SOURCE MATERIAL
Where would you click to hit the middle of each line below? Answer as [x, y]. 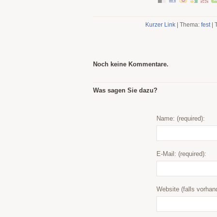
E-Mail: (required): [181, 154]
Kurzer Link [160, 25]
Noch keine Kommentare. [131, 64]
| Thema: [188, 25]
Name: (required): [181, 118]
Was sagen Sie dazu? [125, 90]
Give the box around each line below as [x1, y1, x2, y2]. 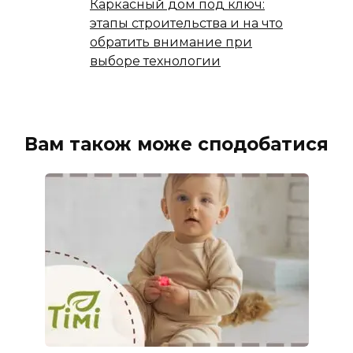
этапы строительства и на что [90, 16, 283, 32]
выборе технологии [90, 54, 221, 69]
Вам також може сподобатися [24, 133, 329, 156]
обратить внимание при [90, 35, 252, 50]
...
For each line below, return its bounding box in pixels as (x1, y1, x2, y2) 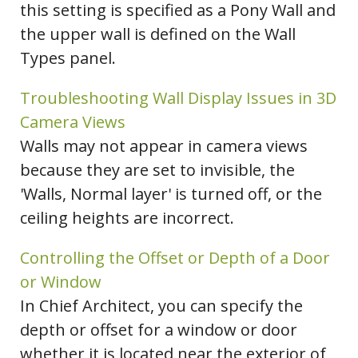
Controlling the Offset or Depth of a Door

TRY IT
Starting at the line containing "Noch keine Kommentare. [131, 64]" and stopping at the line containing "обратить внимание при [90, 35, 252, 50]", output each line exactly as it appears above. Leave out the pictures.

TASK SOLUTION
Noch keine Kommentare. [131, 64]
| Thema: [188, 25]
Name: (required): [181, 118]
Was sagen Sie dazu? [125, 90]
Give the box around each line below as [x1, y1, x2, y2]. 
этапы строительства и на что [90, 16, 283, 32]
выборе технологии [90, 54, 221, 69]
Вам також може сподобатися [24, 133, 329, 156]
обратить внимание при [90, 35, 252, 50]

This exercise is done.